Stored dataset items
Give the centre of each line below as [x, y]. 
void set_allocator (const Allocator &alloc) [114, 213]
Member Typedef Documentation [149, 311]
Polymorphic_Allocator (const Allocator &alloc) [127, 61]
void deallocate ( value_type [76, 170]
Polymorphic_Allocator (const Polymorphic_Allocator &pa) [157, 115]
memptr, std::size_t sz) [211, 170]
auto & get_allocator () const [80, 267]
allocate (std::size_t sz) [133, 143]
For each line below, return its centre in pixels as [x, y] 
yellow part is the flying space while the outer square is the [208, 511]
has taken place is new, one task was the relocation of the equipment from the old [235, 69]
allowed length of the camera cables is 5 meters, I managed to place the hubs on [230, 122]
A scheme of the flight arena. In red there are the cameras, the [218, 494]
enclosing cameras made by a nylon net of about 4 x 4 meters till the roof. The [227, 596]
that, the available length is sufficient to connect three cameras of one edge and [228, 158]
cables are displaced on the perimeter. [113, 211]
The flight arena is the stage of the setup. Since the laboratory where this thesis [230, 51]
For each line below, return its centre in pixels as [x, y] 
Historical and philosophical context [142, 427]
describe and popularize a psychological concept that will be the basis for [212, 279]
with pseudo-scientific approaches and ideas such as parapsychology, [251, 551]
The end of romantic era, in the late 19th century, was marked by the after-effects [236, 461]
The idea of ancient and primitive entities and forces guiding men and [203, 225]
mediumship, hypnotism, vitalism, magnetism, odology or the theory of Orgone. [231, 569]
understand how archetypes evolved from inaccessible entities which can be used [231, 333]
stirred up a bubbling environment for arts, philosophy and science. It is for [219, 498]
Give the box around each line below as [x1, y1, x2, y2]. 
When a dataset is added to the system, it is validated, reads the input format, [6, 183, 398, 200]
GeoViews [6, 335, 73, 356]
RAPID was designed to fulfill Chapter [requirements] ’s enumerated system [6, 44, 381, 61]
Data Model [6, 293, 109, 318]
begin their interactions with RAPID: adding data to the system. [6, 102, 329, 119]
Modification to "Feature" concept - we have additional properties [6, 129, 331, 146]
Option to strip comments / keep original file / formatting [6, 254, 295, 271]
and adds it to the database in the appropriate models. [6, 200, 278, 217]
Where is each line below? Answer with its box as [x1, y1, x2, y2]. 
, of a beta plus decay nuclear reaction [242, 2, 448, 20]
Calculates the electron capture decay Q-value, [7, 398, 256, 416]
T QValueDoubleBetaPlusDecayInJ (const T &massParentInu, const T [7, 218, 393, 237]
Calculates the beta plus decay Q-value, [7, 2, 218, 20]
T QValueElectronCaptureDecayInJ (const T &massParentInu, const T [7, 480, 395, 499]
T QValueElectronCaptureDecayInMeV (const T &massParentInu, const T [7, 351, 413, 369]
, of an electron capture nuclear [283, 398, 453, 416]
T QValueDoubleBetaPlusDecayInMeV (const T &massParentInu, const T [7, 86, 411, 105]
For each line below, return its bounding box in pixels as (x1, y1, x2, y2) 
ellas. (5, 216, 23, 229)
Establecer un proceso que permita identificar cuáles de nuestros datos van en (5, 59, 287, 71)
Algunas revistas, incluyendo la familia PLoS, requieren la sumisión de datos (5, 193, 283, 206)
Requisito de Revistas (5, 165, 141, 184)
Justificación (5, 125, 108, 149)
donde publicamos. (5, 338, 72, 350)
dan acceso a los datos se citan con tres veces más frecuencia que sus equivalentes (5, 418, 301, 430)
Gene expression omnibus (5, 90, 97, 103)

--

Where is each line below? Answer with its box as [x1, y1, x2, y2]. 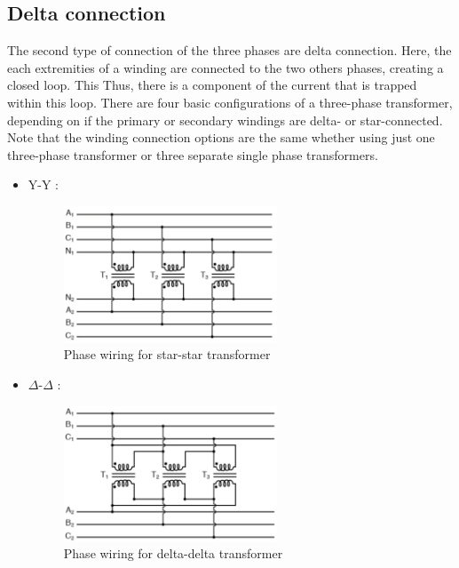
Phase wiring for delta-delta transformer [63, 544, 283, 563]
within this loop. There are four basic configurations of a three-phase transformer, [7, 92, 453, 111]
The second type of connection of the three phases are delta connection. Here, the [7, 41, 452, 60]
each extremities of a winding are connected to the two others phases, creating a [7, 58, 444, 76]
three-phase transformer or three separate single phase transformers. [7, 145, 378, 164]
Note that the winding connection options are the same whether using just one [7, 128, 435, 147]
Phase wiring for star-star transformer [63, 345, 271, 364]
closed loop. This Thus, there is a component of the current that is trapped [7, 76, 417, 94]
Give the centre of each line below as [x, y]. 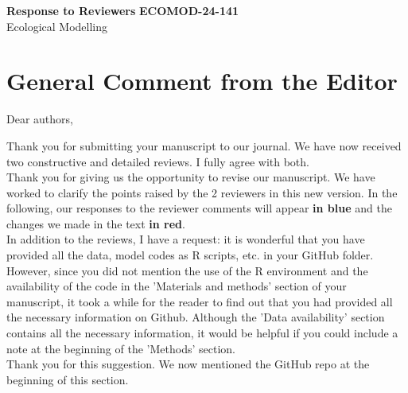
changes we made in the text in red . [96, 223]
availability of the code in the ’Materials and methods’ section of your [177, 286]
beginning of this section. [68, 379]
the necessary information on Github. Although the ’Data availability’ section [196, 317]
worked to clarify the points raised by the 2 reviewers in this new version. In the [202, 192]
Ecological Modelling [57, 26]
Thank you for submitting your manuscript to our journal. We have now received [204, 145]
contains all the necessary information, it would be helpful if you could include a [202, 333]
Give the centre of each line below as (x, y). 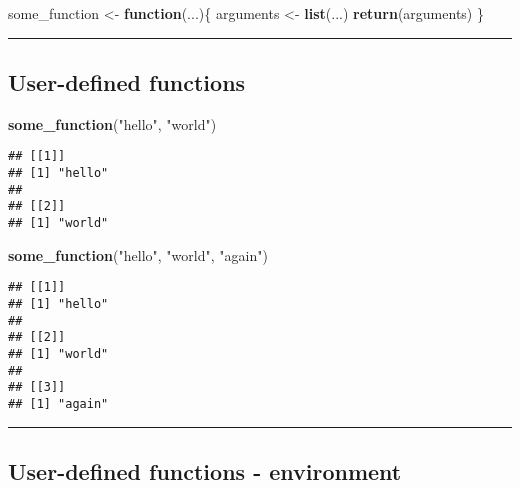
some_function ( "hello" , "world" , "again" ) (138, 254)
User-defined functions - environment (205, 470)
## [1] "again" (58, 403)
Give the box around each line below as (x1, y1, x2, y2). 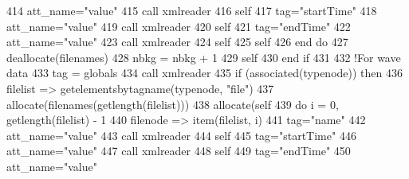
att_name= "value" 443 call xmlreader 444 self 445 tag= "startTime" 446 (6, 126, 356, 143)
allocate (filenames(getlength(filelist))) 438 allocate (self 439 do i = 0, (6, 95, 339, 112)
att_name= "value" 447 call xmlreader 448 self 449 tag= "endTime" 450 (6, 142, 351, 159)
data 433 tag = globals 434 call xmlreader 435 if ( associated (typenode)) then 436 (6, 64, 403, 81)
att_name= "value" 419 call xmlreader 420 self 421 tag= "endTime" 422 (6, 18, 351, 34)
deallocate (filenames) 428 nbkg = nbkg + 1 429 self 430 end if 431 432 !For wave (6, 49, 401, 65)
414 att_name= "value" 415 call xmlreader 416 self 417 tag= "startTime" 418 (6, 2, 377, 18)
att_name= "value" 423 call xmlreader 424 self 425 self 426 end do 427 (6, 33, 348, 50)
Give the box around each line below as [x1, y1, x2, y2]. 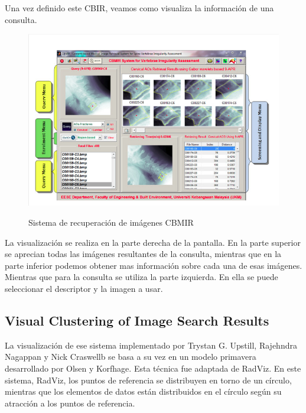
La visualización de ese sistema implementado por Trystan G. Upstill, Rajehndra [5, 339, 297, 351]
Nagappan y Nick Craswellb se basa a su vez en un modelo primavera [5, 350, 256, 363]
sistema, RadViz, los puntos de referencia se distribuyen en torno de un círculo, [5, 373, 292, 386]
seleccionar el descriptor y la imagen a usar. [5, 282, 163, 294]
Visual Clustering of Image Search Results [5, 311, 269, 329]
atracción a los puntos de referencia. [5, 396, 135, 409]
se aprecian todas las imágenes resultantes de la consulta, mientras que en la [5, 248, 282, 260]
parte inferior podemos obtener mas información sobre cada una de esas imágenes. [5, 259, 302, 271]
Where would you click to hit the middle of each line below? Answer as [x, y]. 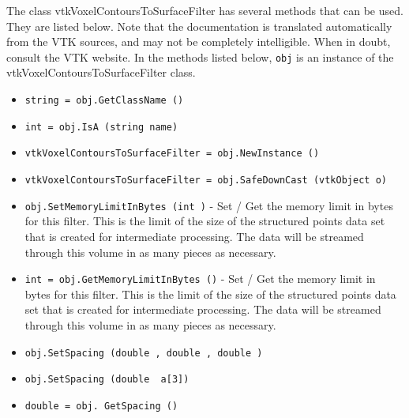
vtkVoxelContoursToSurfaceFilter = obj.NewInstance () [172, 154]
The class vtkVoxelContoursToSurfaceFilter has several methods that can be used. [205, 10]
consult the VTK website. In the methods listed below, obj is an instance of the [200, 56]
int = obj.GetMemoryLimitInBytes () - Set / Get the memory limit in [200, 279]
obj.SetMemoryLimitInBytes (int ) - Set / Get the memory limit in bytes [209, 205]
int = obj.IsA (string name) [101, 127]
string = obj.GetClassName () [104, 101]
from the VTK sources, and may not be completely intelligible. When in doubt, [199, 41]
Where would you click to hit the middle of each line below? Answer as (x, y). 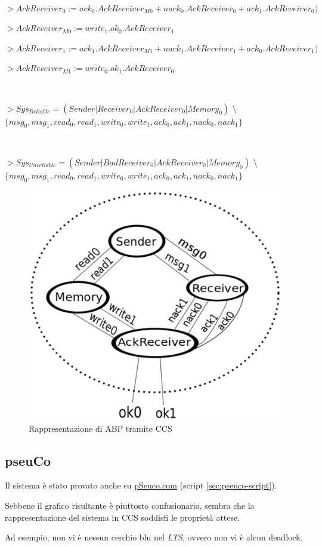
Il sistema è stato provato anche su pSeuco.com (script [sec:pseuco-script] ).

- Task details
Find the string "from" in the entries above and return each line that holds it.

- Response to the exercise
has taken place is new, one task was the relocation of the equipment from the old [235, 69]
understand how archetypes evolved from inaccessible entities which can be used [231, 333]
from the VTK sources, and may not be completely intelligible. When in doubt, [199, 41]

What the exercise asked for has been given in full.